Ao retornarem a Dourados, da missão de solidariedade, levavam a missão de gratidão das dezenas de cartões que serão enviados aos amigos do povo Guarani no Canadá. Fica uma bela página de resistência e solidariedade, gravada em milhares de corações.

Ninguém ficará impune

Outro fato importante para os Kaiowá Guarani do Mato Grosso do Sul, foi a visita da Comissão Técnica Federal do Programa de Proteção aos Defensores de Direitos Humanos, da Secretaria Especial de Direitos Humanos. Os cinco integrantes dessa importante delegação, com o apoio e escolta da Polícia Rodoviária Federal, tiveram um intenso roteiro de visitas para ouvir horas e horas de relatos das agressões, violências, ameaças e discriminação de que são vítimas comunidades e indígenas Kaiowá Guarani nesta região do cone sul do estado.

Em Dourados, a Comissão teve um encontro com uma delegação de lideranças do Conselho da Aty Guasu. Puderam explicar aos indígenas a atuação desse programa do governo federal, no sentido de se inteirar das violências e ameaças de que são vítimas cidadãos deste país e encaminhar aos respectivos órgãos relatos exigindo providências.
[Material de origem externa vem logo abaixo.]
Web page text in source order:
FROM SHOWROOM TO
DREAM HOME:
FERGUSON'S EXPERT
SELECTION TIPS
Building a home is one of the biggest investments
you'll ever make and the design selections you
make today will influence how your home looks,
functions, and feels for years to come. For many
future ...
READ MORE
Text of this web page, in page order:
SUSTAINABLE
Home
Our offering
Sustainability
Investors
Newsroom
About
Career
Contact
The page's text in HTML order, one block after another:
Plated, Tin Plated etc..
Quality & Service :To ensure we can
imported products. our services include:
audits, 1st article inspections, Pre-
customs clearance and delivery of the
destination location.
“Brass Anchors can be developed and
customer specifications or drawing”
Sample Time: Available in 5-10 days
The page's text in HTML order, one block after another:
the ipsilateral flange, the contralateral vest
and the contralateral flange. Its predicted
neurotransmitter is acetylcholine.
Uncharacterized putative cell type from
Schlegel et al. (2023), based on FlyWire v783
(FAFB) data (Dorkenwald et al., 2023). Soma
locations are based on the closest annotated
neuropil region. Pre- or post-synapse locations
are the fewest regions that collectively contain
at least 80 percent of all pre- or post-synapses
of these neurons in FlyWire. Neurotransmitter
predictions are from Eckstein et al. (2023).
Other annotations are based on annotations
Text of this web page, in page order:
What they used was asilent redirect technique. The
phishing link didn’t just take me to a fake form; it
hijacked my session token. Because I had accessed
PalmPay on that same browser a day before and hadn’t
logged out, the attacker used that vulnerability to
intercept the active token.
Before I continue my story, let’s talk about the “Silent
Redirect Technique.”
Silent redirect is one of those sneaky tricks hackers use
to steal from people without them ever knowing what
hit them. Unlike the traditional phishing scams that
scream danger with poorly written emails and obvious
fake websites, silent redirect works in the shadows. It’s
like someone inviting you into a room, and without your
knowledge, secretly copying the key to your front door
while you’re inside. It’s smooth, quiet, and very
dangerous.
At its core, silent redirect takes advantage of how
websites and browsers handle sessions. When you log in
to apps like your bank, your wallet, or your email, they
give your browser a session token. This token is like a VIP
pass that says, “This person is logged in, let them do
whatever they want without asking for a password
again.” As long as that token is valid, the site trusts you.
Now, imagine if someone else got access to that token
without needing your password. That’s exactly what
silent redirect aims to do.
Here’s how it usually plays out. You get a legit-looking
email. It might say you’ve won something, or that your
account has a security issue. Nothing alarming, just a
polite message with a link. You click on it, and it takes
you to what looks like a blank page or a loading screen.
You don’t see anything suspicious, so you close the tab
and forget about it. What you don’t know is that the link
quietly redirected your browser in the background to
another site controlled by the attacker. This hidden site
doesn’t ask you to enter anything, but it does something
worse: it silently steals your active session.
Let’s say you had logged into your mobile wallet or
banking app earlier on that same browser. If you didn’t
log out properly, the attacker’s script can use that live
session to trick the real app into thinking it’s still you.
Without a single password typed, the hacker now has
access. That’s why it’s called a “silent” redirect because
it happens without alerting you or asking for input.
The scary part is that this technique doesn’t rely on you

Com isso, esperam contribuir para que não mais se repitam as bárbaras violências contra os Kaiowá Guarani, especialmente na luta pelas suas terras.

De Dourados seguiram para visita à comunidade do Ypo’í, município de Paranhos, onde permaneceram um dia ouvindo todos os relatos da comunidade. Tudo foi gravado e filmado.  Extensos e pormenorizados relatos foram registrados.  Para a comunidade foi um momento importante para sentirem que daqui em diante estarão mais protegidos em seus direitos, contra qualquer tipo de desrespeito e agressão aos seus direitos. Rodolfo fez uma fala emocionada, conforme relato do advogado do Cimi Regional MS, Rogério Batalha, dizendo: “Meu pai perdeu o filho, morto pelos pistoleiros. Um filho assassinado que estava lutando pelo tekohá. Até hoje ninguém foi preso. Aí, depois de um tempo, aparece um processo acusando meu pai de um crime que ele não cometeu. Isso é Justiça? Isso não está certo! Isso que é a Justiça que querem dar para o nosso povo?" Quando a comitiva estava chegando próximo ao portão da fazendo, subitamente apareceu o fazendeiro Fermino Escobar, desandando acusações contra os índios.
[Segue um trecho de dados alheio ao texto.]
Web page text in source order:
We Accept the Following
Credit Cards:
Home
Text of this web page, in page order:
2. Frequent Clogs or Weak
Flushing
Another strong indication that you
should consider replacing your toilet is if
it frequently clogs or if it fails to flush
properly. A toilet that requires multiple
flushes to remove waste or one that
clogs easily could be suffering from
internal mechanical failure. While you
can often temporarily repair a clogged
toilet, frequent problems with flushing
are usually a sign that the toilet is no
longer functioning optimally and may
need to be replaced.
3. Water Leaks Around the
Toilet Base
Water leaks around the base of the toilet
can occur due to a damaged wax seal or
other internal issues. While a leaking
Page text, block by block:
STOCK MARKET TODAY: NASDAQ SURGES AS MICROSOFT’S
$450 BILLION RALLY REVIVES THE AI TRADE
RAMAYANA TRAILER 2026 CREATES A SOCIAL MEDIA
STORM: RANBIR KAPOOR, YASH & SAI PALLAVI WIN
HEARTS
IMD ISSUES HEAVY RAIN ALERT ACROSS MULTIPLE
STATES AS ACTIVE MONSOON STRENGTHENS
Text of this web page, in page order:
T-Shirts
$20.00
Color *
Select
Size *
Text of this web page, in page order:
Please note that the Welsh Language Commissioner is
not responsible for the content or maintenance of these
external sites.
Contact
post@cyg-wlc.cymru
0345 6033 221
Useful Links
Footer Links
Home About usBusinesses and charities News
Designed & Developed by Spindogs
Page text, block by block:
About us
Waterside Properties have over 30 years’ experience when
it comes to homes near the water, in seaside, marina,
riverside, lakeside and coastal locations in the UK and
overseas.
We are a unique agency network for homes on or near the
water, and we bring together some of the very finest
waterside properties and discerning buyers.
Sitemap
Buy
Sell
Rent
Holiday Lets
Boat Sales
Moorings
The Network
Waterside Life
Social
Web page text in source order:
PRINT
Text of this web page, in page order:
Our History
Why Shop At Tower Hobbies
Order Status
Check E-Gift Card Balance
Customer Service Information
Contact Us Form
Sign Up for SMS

A comissão seguiu para visita à comunidade de Nhanderu Marangatu, no município de Antonio João. Ali também puderam ouvir relatos de uma década de violência e confinamento de mais de mil indígenas em 124 hectares de terra. Além das agressões e ameaças que a comunidade continua sofrendo, também lembraram que apesar de sua terra de 9.300 hectares ter sido demarcada e homologada pelo presidente Lula, até hoje não foi julgado, pelo Supremo Tribunal Federal, o processo que lhes devolvesse as terras.  O processo contra os assassinos de Dorvalino, no dia 24 de dezembro de 2005, está parado.  Foram quase cinco horas de depoimentos e contato com essa realidade de uma das comunidades mais agredidas nesses últimos anos.
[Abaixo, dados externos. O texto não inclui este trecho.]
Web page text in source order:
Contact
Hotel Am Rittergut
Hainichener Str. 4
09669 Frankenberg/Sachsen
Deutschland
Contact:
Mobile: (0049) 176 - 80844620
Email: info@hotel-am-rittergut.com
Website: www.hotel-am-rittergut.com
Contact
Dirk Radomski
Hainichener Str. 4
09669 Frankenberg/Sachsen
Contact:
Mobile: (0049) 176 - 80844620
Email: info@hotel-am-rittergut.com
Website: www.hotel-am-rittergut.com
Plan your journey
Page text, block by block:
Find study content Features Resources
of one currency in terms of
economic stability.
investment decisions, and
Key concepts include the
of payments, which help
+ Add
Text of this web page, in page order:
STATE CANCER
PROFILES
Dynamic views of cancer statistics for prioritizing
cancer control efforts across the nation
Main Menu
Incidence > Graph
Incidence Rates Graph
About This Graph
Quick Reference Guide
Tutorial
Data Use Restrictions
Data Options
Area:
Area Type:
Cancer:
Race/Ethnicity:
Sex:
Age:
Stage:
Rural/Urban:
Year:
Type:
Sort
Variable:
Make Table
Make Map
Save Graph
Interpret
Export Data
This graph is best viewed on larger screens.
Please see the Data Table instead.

A visita à comunidade Terena de Cachoeirinha também foi muito importante. Foi a primeira visita da Comissão a uma comunidade Terena, que sofreu violências brutais da polícia do estado, ao ser despejada, no ano passado, de parte de sua terra já demarcada.

A solidariedade ampla, nacional e internacional é uma das formas mais eficazes da garantia dos direitos indígenas.